H.S. - Czyli w dalszym ciągu jeszcze na nie. .

M.B. .- Znaczy na tyle na nie, że jakby to powiedzieć, ten kontrakt jest trzymiesięczny, a więc premier to jakoś rozkłada w czasie. My nie kwestionujemy tego, rozumiemy, że to wymaga pewnego czasu, ale uczciwie rzecz biorąc, stopień realizacji tych kilkunastu kwestii, które tam zostały wymienione, jest niski.

W.M. - Józef Oleksy, Włodzimierz Cimoszewicz, Jerzy Szmajdziński, Marek Belka, Marek Borowski - kto jest pana zdaniem najlepszym kandydatem lewicy na prezydenta? .

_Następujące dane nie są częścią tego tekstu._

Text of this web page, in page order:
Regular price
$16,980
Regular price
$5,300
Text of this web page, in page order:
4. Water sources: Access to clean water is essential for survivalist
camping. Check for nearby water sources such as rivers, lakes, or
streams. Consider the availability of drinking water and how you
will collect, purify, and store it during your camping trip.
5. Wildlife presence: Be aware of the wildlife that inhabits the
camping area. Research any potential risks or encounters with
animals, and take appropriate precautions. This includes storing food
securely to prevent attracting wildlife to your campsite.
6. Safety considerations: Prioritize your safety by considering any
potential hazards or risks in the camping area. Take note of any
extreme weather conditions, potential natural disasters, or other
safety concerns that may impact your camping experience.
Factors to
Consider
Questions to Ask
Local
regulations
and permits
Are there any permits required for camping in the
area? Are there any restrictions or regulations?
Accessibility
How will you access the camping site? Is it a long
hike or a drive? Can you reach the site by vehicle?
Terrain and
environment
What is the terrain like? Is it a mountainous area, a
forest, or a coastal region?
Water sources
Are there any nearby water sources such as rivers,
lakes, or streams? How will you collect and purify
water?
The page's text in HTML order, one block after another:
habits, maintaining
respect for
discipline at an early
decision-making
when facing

M.B.. - Oczywiście, nie odpowiem panu na tak postawione pytanie z dwóch powodów. Po pierwsze dlatego, że do wyborów prezydenckich mamy jeszcze ponad rok, więc o tym, który z kandydatów jest najlepszy, to jeszcze trzeba zdefiniować, co to znaczy. Czy ten, który ma największe szanse...

W.M. - Myślałem, że pan powie: ja po prostu. .

M.B..- Panie redaktorze, tu przepraszam, że odwołam się do naszej długoletniej znajomości, trochę mnie pan zna i chyba się pan jednak nie spodziewał, że odpowiem: ja. Otóż przede wszystkim lewica musi się odnieść, musi przekonać elektorat lewicowy i centrolewicowy do siebie, przekonać i doprowadzić do tego, że ludzie powiedzą: no dobrze, rzeczywiście był okres zły w życiu lewicy, ale mamy to za sobą. I wtedy kandydat lewicowy czy centrolewicowy jest kandydatem, który i ma pewne szanse, i ma szanse mobilizować opinię publiczną. I wtedy dopiero szukamy takiego kandydata, który zrobi to najlepiej.

W.M. - Marek Borowski, przewodniczący Socjaldemokracji Polskiej, w Sygnałach Dnia. Dziękujemy za rozmowę. .

M.B..- Dziękuję bardzo.

Rozmawiali: Wiesław Molak i Henryk Szrubarz.